Since the hero is the exceptional person, his or her story is more likely to entertain, enlighten and/or inspire someone, rather than be used as a template for living. But these stories can, of course, help you get through and live a better life--even if your adventures are mostly vicarious ones...However, the opportunity to be a hero is always there, provided that you have the courage; the ability to sacrifice, and the willingness to endure suffering...As for me, I'd rather see than be one.

message 3: by Tobin (new)

Tobin | 1 comments I'm a Nietzschean in the sense that, I 'distrust systems' - because they usually fail at some point due to some sort of exception (or many). For this reason, I have reservations calling most things 'universal.'

However, in literary terms, I think Monomyth is a useful concept for categorization and templating a story.

As it applies to 'life' - I think myth is hugely important in that it can provide social context and a cosmology and therefore: direction.

Many of the challenges of 'modern man' (Jung) is the lack of context. As a result, many walk around myth-less with no sense of up or down, right or wrong, what the future should hold, how they should live their lives. I think that possessing a sense of one's own personal myth can provide this.

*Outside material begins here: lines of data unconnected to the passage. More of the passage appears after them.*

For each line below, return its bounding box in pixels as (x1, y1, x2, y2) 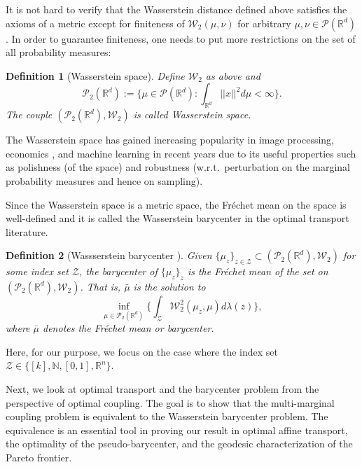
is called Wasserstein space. (133, 107, 251, 122)
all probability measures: (6, 45, 111, 60)
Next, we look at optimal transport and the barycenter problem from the (6, 381, 319, 396)
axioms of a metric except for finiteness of (6, 15, 185, 30)
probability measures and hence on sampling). (6, 173, 203, 188)
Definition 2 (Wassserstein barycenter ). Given (6, 248, 212, 263)
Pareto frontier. (6, 449, 72, 464)
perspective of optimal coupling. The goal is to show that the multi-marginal (6, 395, 335, 410)
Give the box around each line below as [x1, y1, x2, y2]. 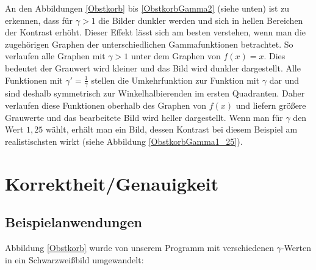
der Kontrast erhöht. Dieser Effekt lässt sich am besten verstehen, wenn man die [5, 26, 306, 38]
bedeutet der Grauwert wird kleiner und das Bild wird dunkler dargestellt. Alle [5, 61, 301, 74]
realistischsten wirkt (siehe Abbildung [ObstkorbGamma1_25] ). [5, 134, 243, 147]
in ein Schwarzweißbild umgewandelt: [5, 253, 144, 266]
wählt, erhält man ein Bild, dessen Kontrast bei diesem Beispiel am [45, 123, 298, 136]
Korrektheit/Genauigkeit [5, 170, 219, 195]
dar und [269, 73, 300, 86]
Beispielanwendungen [5, 213, 142, 232]
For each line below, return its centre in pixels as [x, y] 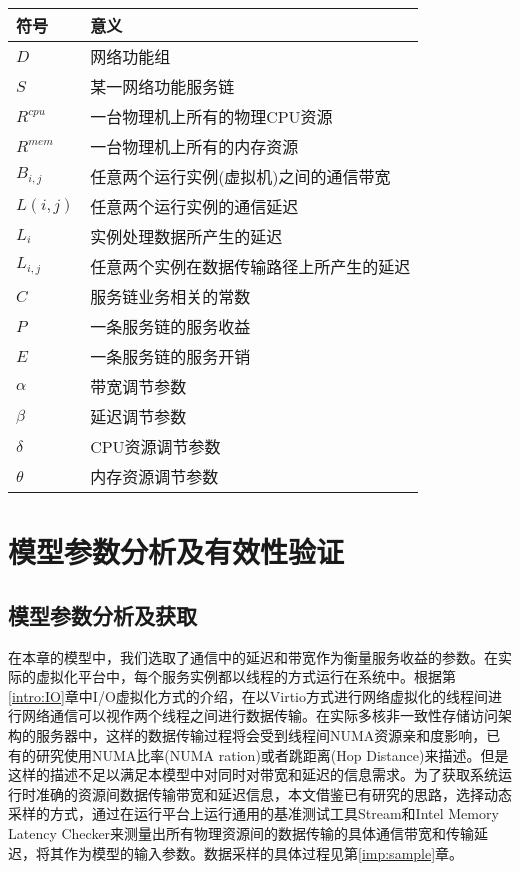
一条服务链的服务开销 [170, 356]
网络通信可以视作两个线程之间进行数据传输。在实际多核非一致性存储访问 [259, 715]
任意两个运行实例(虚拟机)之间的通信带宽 [240, 176]
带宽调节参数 [138, 386]
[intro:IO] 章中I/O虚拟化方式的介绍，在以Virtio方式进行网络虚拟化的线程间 [248, 695]
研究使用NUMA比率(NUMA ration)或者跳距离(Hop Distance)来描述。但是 [272, 754]
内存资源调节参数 [154, 476]
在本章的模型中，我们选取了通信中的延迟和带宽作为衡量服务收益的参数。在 [253, 656]
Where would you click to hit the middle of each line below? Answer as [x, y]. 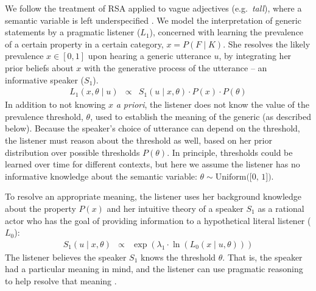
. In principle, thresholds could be [230, 152]
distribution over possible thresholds [72, 152]
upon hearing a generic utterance [149, 56]
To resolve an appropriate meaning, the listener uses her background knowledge [153, 196]
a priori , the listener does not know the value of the [213, 104]
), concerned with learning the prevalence [226, 32]
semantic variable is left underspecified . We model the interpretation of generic [153, 20]
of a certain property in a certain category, [84, 44]
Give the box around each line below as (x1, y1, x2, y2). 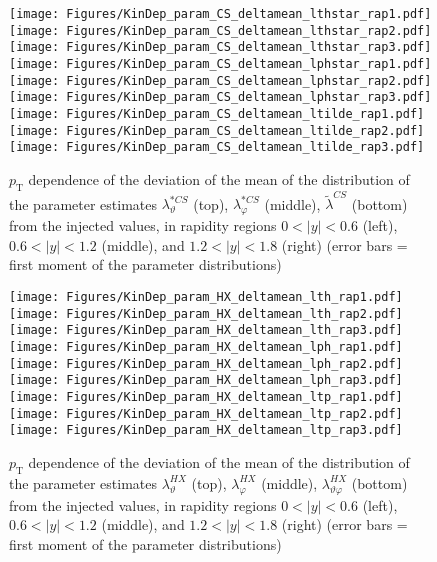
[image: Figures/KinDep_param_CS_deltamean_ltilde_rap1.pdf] (9, 106, 425, 121)
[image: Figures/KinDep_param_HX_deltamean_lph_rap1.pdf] (9, 339, 403, 354)
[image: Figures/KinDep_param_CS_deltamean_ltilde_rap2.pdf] (9, 123, 425, 138)
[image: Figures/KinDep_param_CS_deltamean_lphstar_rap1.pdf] (9, 56, 432, 71)
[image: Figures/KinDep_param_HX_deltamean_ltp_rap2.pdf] (9, 406, 403, 421)
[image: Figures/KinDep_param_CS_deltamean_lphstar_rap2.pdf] (9, 73, 432, 88)
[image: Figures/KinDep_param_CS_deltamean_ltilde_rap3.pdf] (9, 140, 425, 155)
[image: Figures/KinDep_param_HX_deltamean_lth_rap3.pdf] (9, 323, 403, 338)
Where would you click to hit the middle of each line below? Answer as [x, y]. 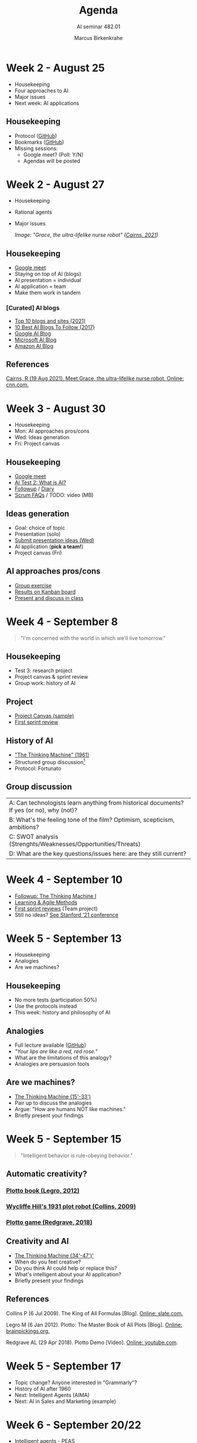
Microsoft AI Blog [35, 340]
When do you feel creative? [47, 1262]
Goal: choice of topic [40, 528]
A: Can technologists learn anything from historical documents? [96, 802]
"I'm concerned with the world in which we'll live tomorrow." [93, 638]
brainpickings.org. [28, 1331]
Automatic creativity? [47, 1174]
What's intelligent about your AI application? [68, 1274]
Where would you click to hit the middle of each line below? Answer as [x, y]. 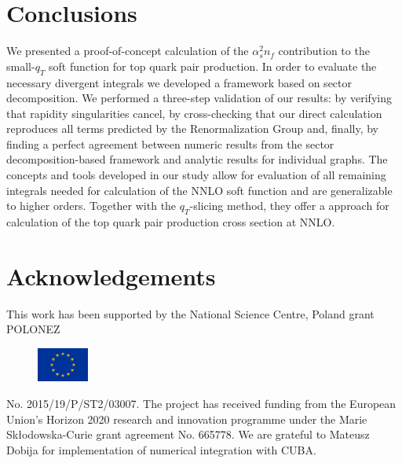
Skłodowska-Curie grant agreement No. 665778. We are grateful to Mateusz [188, 434]
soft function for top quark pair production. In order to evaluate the [213, 66]
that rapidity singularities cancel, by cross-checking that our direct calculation [194, 113]
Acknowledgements [111, 276]
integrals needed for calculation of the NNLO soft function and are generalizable [199, 190]
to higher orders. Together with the [91, 206]
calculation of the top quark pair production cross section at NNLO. [171, 222]
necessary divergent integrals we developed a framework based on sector [179, 82]
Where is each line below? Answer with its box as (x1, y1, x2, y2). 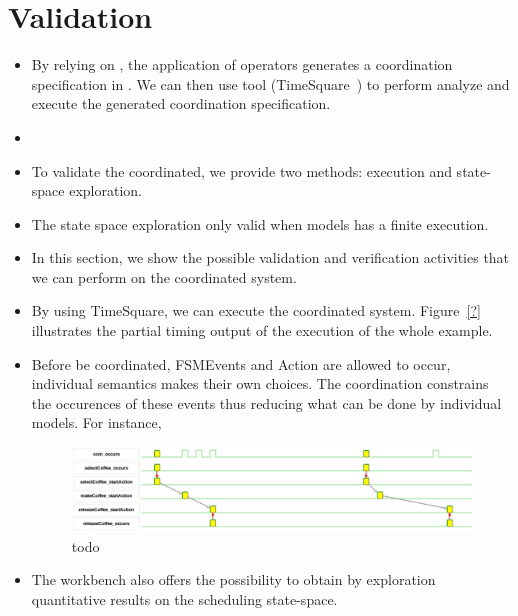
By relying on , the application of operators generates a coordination (31, 54, 453, 75)
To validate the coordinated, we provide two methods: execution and (31, 160, 452, 181)
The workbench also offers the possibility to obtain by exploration (31, 569, 436, 590)
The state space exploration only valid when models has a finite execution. (31, 213, 489, 234)
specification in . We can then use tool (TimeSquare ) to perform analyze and (31, 73, 510, 94)
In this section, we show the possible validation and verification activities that (31, 247, 510, 268)
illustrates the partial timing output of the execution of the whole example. (31, 320, 493, 341)
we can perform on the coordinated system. (31, 266, 297, 287)
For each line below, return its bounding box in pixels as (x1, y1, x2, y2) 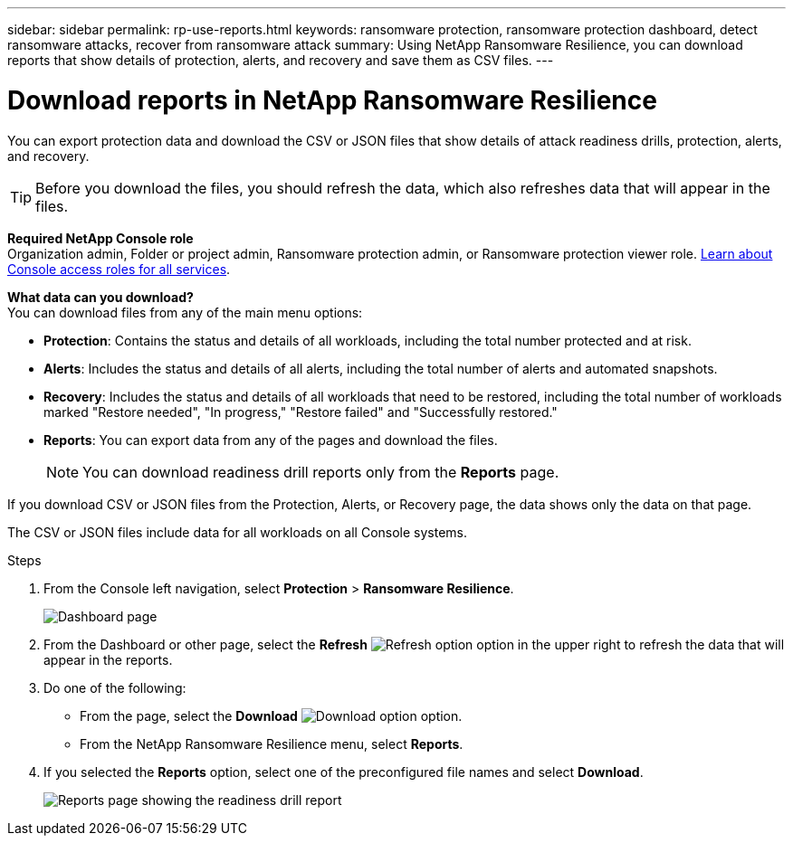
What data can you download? (7, 289, 194, 305)
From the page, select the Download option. (80, 707, 463, 724)
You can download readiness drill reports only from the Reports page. (82, 462, 559, 481)
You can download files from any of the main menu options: (7, 304, 363, 320)
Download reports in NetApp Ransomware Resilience (7, 84, 657, 116)
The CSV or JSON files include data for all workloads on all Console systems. (7, 524, 468, 540)
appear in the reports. (43, 651, 173, 668)
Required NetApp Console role (7, 230, 194, 246)
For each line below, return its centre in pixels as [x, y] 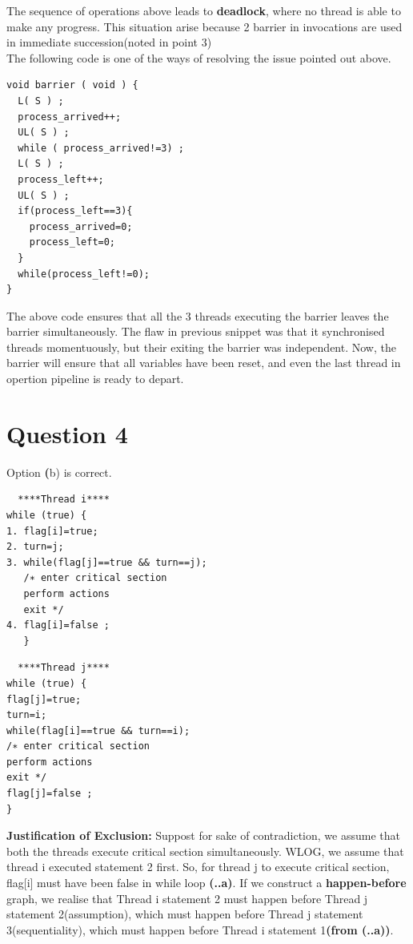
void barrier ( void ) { [72, 85]
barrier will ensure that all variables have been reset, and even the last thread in [204, 363]
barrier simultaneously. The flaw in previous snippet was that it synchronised [196, 331]
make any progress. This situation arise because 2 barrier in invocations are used [204, 26]
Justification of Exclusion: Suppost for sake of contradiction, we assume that [203, 835]
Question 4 [67, 433]
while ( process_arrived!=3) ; [101, 148]
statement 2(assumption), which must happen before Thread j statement [185, 914]
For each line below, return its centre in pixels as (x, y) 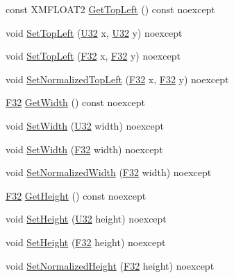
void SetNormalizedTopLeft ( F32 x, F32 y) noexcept (117, 79)
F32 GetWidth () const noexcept (76, 102)
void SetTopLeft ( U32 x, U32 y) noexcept (94, 32)
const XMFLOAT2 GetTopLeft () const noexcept (110, 9)
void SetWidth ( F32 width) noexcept (84, 149)
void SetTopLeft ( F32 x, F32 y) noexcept (93, 56)
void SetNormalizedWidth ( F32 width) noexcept (109, 172)
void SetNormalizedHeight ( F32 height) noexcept (110, 265)
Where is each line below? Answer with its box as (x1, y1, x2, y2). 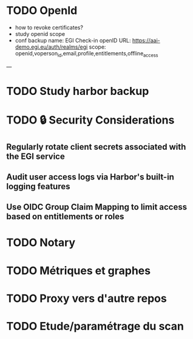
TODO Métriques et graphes (6, 264, 151, 278)
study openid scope (15, 30, 66, 37)
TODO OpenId (6, 4, 78, 18)
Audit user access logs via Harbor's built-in (6, 172, 175, 182)
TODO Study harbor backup (6, 84, 149, 98)
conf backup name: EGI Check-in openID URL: (15, 37, 132, 44)
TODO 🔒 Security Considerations (6, 113, 175, 127)
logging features (6, 181, 70, 192)
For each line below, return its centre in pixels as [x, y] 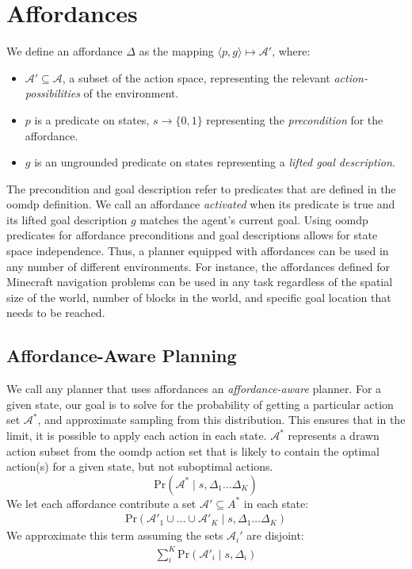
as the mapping [176, 51]
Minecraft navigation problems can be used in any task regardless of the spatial [200, 282]
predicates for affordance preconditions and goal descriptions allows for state [192, 235]
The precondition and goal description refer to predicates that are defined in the [201, 188]
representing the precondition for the [295, 119]
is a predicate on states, [92, 119]
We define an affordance [65, 51]
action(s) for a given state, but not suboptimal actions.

It's no surprise that children are more drawn to Star Wars than established religion - because Star Wars is a myth that better fits our current state of being.

message 4: by E.G. (new)

E.G. Kardos | 1 comments I agree that the Monomyth, or Hero's Journey are a very useful terms in literature. Campbell's work that spanned his lifetime shows that humanity's stories are universal and because they are, we are all connected. Religions are full of myths and when we acknowledge that and go to the root of the religion, we will find many of the same ideas found in Star Wars or other stories told or written over a millennia. I challenged myself to write a myth for today and pleased with the reception it is having--I feel I have been true to Campbell's thinking as it is a story of following one's bliss.